• _WHAT YOU SHOULD DO_: Go through the entries below from the first line and output each one exactly, up to and including the line with "সম্ভাবনা ও সীমাবদ্ধতা: (60, 329)".

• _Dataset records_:
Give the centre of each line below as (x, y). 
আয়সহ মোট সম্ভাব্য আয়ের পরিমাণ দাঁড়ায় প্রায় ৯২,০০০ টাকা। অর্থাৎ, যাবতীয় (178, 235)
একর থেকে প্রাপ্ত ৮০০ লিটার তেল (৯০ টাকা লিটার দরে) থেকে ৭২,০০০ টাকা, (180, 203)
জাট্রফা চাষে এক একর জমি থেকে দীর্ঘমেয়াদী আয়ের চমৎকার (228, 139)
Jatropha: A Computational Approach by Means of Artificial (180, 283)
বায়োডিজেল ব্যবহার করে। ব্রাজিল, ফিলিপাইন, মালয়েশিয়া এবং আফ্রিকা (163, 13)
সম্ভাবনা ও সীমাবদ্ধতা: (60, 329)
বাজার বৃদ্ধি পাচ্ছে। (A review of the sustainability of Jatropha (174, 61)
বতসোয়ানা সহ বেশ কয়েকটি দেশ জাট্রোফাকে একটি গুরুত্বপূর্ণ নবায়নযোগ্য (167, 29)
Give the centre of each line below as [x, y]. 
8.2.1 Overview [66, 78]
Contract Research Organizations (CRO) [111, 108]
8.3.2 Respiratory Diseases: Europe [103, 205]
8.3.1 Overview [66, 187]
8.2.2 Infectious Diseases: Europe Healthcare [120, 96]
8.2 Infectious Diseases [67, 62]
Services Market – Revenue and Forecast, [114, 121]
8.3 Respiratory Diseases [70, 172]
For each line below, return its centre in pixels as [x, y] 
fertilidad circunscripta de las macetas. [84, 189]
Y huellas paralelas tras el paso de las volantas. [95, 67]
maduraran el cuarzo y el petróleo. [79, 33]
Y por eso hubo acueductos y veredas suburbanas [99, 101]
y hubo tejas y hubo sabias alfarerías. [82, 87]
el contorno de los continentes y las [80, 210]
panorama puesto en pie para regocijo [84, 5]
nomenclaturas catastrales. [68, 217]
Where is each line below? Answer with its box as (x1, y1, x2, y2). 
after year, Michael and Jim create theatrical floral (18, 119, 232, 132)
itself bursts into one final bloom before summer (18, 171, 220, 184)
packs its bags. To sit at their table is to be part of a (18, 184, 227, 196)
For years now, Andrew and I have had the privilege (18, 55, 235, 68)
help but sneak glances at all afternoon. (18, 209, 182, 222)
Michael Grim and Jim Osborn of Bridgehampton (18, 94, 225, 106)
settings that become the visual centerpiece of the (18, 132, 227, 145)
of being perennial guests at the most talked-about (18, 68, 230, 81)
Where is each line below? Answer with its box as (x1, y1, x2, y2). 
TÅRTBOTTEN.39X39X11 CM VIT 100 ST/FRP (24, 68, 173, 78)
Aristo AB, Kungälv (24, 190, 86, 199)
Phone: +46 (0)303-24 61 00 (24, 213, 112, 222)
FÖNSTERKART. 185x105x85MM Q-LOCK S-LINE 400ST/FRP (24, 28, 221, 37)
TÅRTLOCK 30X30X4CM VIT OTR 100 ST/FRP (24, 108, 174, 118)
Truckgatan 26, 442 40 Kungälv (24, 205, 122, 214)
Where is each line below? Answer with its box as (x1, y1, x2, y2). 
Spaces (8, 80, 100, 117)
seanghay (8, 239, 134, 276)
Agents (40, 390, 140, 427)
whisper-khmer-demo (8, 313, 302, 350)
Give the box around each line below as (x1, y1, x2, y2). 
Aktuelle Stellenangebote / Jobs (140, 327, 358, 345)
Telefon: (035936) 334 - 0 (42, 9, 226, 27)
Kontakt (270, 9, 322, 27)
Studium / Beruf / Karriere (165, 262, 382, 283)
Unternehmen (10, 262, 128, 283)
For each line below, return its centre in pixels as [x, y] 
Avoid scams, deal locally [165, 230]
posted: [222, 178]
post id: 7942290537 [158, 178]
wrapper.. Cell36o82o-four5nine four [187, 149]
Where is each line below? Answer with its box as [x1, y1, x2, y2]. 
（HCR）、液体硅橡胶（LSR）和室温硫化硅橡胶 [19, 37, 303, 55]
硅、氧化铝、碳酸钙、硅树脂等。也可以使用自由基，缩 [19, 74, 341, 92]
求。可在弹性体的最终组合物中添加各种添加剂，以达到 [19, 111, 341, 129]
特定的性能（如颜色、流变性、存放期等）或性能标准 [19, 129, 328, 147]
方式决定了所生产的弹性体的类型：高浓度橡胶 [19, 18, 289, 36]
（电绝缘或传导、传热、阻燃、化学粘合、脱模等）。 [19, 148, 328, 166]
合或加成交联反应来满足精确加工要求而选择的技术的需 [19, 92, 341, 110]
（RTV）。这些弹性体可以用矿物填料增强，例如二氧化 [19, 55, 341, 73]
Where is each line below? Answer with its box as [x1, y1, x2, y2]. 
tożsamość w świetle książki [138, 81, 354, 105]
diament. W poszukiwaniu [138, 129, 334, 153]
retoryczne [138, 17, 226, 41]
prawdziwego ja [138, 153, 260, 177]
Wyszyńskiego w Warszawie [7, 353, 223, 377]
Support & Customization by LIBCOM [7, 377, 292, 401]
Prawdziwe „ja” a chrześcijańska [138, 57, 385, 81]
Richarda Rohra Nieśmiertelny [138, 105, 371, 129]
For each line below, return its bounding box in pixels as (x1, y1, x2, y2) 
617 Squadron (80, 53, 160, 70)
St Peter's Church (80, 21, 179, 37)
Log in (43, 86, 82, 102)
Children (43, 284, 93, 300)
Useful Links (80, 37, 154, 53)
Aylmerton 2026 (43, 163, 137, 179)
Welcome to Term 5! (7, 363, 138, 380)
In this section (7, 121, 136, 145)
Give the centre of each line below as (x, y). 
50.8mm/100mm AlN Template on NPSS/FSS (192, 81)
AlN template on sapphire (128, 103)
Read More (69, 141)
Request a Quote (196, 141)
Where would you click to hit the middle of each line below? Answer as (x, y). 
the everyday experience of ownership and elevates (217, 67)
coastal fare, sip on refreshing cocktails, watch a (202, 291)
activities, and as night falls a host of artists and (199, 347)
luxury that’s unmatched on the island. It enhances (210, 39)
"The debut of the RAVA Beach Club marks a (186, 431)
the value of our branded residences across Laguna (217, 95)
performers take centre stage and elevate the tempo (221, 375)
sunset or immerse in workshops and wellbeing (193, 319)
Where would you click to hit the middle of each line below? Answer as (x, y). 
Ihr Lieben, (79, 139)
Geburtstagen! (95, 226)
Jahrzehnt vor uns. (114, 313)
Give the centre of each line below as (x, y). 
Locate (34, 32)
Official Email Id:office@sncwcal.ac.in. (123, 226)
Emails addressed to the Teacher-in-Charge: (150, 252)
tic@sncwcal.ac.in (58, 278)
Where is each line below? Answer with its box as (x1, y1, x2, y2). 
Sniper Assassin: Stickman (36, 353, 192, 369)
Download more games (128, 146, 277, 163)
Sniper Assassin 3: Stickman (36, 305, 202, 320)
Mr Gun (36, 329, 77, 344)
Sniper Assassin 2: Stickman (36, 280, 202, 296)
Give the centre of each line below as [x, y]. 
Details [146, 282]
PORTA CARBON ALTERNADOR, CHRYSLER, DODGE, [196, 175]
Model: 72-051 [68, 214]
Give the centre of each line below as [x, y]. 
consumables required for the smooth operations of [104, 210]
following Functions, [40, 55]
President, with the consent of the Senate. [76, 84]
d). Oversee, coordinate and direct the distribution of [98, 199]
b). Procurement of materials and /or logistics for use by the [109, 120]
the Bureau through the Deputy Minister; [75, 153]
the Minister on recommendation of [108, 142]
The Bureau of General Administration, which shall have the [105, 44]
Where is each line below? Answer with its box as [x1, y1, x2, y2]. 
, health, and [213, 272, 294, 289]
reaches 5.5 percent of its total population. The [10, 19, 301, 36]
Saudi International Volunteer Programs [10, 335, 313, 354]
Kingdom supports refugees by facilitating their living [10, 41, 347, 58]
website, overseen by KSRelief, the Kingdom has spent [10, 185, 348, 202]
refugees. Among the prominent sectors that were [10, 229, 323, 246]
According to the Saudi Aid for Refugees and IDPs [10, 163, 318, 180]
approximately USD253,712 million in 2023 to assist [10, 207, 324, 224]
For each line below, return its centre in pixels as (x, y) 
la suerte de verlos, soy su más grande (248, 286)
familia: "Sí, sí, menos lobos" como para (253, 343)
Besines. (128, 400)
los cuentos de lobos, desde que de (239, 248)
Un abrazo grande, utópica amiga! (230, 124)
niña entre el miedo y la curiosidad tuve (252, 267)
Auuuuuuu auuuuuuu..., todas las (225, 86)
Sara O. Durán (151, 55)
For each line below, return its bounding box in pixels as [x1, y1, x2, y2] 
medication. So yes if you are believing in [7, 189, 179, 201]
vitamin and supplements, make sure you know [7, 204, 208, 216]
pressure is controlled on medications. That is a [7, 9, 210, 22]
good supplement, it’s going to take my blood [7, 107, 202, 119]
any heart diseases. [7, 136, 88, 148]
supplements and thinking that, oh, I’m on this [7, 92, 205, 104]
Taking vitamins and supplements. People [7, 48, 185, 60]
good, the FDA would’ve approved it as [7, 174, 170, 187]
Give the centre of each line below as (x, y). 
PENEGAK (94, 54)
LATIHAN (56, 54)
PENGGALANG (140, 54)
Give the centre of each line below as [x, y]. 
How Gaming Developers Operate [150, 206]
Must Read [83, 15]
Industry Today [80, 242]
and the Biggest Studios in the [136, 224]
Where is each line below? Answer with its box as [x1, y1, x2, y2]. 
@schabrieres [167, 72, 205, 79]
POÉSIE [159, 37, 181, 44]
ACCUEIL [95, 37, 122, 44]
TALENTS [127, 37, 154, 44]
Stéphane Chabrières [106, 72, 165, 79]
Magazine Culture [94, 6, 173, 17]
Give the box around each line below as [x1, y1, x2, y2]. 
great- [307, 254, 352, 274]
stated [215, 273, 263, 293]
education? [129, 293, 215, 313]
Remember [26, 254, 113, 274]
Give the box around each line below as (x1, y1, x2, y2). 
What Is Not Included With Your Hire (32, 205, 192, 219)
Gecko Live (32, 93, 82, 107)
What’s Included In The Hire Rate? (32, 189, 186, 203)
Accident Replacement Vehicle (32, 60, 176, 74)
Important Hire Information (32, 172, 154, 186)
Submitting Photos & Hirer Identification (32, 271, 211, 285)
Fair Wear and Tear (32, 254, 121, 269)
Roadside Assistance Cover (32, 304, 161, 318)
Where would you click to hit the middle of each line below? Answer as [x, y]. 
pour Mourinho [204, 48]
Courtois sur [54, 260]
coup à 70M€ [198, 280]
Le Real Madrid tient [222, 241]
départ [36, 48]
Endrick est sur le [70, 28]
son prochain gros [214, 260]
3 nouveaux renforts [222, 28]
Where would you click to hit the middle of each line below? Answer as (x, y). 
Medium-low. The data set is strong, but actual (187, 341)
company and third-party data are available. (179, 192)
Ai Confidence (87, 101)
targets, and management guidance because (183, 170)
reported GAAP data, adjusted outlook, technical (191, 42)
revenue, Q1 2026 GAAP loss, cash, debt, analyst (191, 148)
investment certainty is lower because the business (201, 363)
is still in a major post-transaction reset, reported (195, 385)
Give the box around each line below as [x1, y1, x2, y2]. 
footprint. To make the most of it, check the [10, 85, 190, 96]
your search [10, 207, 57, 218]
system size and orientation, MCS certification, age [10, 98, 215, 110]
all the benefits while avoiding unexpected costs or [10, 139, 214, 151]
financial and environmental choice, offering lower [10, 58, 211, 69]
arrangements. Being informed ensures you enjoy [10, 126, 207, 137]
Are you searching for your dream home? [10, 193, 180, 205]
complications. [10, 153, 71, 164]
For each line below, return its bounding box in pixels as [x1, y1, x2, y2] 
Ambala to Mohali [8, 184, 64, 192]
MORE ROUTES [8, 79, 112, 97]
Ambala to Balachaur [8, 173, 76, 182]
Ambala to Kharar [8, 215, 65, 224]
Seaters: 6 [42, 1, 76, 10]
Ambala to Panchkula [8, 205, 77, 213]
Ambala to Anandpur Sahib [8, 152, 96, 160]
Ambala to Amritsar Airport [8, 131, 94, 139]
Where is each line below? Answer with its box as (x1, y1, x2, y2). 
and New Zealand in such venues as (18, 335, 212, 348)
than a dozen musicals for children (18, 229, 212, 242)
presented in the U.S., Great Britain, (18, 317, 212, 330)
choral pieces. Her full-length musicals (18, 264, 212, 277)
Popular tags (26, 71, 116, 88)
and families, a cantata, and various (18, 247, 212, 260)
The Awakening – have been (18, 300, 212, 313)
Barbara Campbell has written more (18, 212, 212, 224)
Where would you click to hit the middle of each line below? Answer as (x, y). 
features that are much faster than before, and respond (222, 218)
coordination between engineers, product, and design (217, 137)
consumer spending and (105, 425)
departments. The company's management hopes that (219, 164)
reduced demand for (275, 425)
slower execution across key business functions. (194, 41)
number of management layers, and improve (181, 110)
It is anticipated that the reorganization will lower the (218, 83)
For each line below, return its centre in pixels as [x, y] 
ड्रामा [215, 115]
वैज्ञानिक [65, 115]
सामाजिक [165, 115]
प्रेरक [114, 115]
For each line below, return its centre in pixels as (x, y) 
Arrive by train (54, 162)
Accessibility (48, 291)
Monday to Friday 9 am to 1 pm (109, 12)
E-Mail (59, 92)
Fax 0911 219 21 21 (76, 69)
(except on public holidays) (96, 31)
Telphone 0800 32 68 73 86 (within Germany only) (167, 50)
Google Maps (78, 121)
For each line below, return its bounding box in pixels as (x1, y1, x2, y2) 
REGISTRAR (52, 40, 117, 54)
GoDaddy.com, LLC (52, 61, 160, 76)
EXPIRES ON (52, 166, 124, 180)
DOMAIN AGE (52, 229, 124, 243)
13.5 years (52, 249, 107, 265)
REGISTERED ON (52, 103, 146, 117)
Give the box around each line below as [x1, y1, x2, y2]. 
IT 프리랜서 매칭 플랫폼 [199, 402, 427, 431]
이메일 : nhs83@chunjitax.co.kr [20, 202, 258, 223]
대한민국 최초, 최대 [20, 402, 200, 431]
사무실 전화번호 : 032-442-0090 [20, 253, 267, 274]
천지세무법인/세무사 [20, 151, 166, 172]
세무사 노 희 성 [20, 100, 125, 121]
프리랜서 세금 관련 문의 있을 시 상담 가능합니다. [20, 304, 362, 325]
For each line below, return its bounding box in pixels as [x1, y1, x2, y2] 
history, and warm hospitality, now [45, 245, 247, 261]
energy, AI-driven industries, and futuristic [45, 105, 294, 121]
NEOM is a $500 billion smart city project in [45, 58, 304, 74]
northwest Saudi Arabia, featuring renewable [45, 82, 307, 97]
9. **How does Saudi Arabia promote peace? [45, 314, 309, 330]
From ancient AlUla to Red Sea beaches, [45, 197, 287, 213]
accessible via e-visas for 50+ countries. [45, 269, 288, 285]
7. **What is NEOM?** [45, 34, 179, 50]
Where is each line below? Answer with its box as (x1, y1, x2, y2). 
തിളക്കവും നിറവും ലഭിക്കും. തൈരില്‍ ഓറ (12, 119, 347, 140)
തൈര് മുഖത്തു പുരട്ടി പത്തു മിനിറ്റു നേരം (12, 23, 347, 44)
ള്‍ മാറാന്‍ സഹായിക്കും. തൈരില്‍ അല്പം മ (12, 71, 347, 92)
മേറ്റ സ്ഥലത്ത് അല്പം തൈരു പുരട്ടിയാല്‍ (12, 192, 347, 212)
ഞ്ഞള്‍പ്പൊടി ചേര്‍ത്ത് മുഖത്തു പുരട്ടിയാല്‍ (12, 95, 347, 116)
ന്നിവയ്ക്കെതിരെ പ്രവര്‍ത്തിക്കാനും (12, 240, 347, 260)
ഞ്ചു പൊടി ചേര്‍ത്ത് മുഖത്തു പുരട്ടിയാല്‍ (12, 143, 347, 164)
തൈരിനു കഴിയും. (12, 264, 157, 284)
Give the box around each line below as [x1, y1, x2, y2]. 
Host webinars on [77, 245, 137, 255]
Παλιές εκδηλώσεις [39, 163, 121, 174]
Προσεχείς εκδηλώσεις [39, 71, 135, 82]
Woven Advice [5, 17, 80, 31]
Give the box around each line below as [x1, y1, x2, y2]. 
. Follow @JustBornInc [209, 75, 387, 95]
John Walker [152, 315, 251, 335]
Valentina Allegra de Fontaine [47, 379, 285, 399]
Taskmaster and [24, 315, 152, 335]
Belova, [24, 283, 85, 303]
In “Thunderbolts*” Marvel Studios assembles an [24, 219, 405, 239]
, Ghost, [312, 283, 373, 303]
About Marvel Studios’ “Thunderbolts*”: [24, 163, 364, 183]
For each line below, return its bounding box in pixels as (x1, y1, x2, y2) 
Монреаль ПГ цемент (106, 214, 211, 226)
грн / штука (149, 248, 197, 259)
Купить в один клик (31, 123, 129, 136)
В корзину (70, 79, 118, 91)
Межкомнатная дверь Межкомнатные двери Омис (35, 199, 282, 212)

• _RESPONSE AREA_:
Give the centre of each line below as (x, y). 
আয়সহ মোট সম্ভাব্য আয়ের পরিমাণ দাঁড়ায় প্রায় ৯২,০০০ টাকা। অর্থাৎ, যাবতীয় (178, 235)
একর থেকে প্রাপ্ত ৮০০ লিটার তেল (৯০ টাকা লিটার দরে) থেকে ৭২,০০০ টাকা, (180, 203)
জাট্রফা চাষে এক একর জমি থেকে দীর্ঘমেয়াদী আয়ের চমৎকার (228, 139)
Jatropha: A Computational Approach by Means of Artificial (180, 283)
বায়োডিজেল ব্যবহার করে। ব্রাজিল, ফিলিপাইন, মালয়েশিয়া এবং আফ্রিকা (163, 13)
সম্ভাবনা ও সীমাবদ্ধতা: (60, 329)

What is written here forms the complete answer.